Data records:
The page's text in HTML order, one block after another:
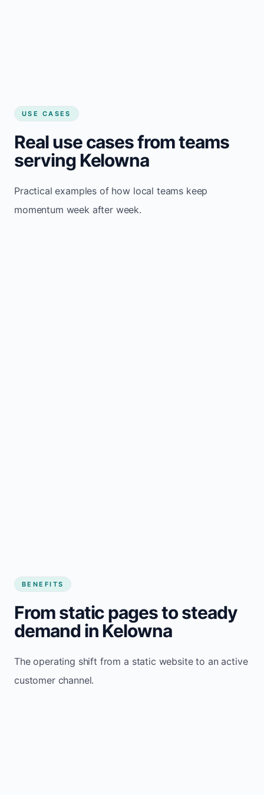
USE CASES
Real use cases from teams
serving Kelowna
Practical examples of how local teams keep
momentum week after week.
BENEFITS
From static pages to steady
demand in Kelowna
The operating shift from a static website to an active
customer channel.
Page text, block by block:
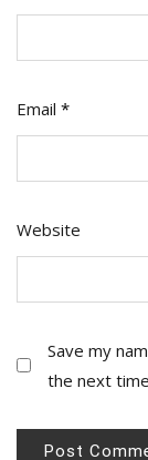
Email *
Website
Save my
the next
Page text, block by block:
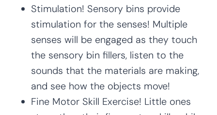
Stimulation! Sensory bins provide
stimulation for the senses! Multiple
senses will be engaged as they touch
the sensory bin fillers, listen to the
sounds that the materials are making,
and see how the objects move!
Fine Motor Skill Exercise! Little ones
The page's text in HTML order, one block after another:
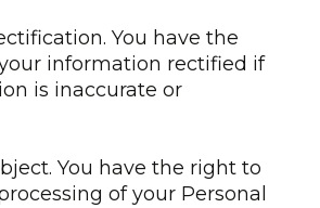
You have the
information rectified if
is inaccurate or
You have the right to
of your Personal
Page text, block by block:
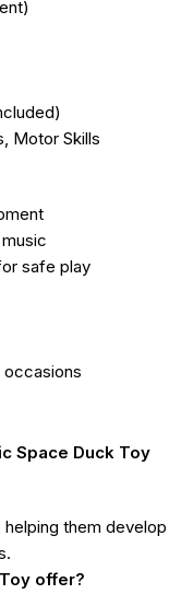
Motor Skills
safe play
Space Duck Toy
them develop
offer?
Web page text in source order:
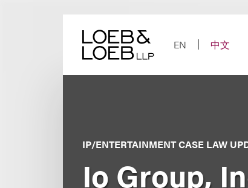
EN
中文
IP/ENTERTAINMENT CASE LAW
Io Group,
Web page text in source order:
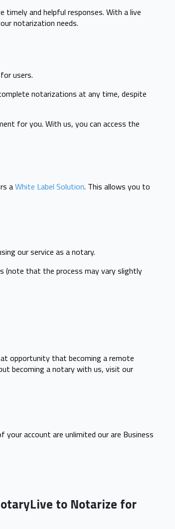
and helpful responses. With a live
notarization needs.
users.
notarizations at any time, despite
for you. With us, you can access the
aWhite Label Solution. This allows you to
our service as a notary.
(note that the process may vary slightly
opportunity that becoming a remote
becoming a notary with us, visit our
account are unlimited our are Business
to Notarize for
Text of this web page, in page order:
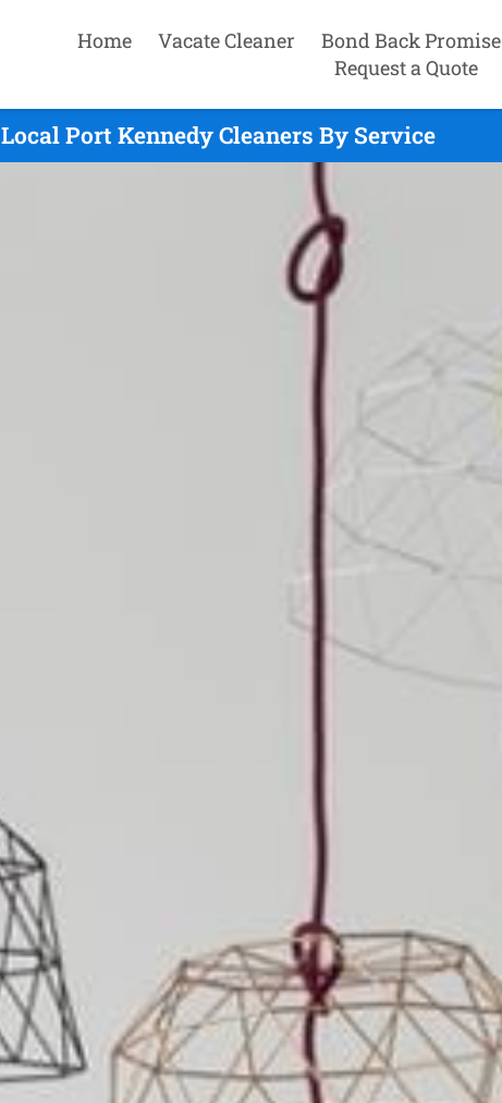
Home Vacate Cleaner Bond Back Promise
Request a Quote
Local Port Kennedy Cleaners By Service
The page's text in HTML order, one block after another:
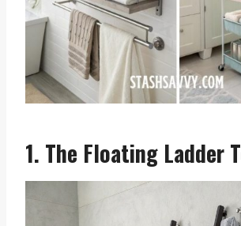
1. The Floating Ladder
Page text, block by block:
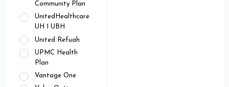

Exercise prompt
Write the records out once more, exactly as they appear, with no pictures.

Solved exercise
The page's text in HTML order, one block after another:
USE CASES
Real use cases from teams
serving Kelowna
Practical examples of how local teams keep
momentum week after week.
BENEFITS
From static pages to steady
demand in Kelowna
The operating shift from a static website to an active
customer channel.
Page text, block by block:
Email *
Website
Save my
the next
Page text, block by block:
Stimulation! Sensory bins provide
stimulation for the senses! Multiple
senses will be engaged as they touch
the sensory bin fillers, listen to the
sounds that the materials are making,
and see how the objects move!
Fine Motor Skill Exercise! Little ones
The page's text in HTML order, one block after another:
You have the
information rectified if
is inaccurate or
You have the right to
of your Personal
Page text, block by block:
Motor Skills
safe play
Space Duck Toy
them develop
offer?
Web page text in source order:
EN
中文
IP/ENTERTAINMENT CASE LAW
Io Group,
Web page text in source order:
and helpful responses. With a live
notarization needs.
users.
notarizations at any time, despite
for you. With us, you can access the
aWhite Label Solution. This allows you to
our service as a notary.
(note that the process may vary slightly
opportunity that becoming a remote
becoming a notary with us, visit our
account are unlimited our are Business
to Notarize for
Text of this web page, in page order:
Home Vacate Cleaner Bond Back Promise
Request a Quote
Local Port Kennedy Cleaners By Service
The page's text in HTML order, one block after another:
1. The Floating Ladder
Page text, block by block:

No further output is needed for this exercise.